* _WORK REQUEST_:
Set down each line of the data exactly, but not the pictures.

* _INPUT FOR THIS TASK_:
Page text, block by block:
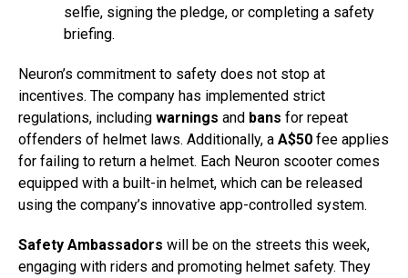
selfie, signing the pledge, or completing a safety
briefing.
Neuron’s commitment to safety does not stop at
incentives. The company has implemented strict
regulations, including warnings and bans for repeat
offenders of helmet laws. Additionally, a A$50 fee applies
for failing to return a helmet. Each Neuron scooter comes
equipped with a built-in helmet, which can be released
using the company’s innovative app-controlled system.
Safety Ambassadors will be on the streets this week,
engaging with riders and promoting helmet safety. They
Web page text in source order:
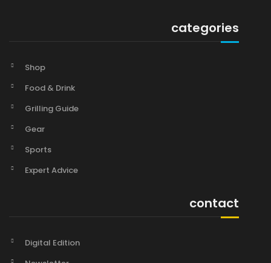
categories
Shop
Food & Drink
Grilling Guide
Gear
Sports
Expert Advice
contact
Digital Edition
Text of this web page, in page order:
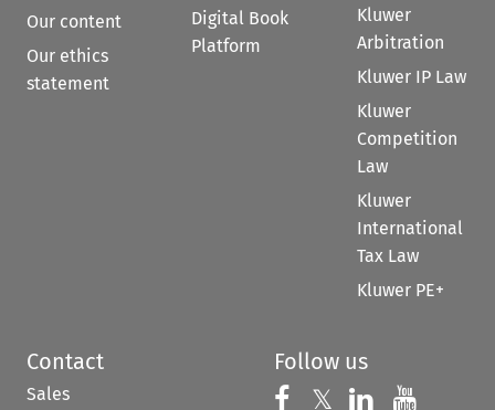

* _THE ANSWER_:
Page text, block by block:
selfie, signing the pledge, or completing a safety
briefing.
Neuron’s commitment to safety does not stop at
incentives. The company has implemented strict
regulations, including warnings and bans for repeat
offenders of helmet laws. Additionally, a A$50 fee applies
for failing to return a helmet. Each Neuron scooter comes
equipped with a built-in helmet, which can be released
using the company’s innovative app-controlled system.
Safety Ambassadors will be on the streets this week,
engaging with riders and promoting helmet safety. They
Web page text in source order:
categories
Shop
Food & Drink
Grilling Guide
Gear
Sports
Expert Advice
contact
Digital Edition
Text of this web page, in page order:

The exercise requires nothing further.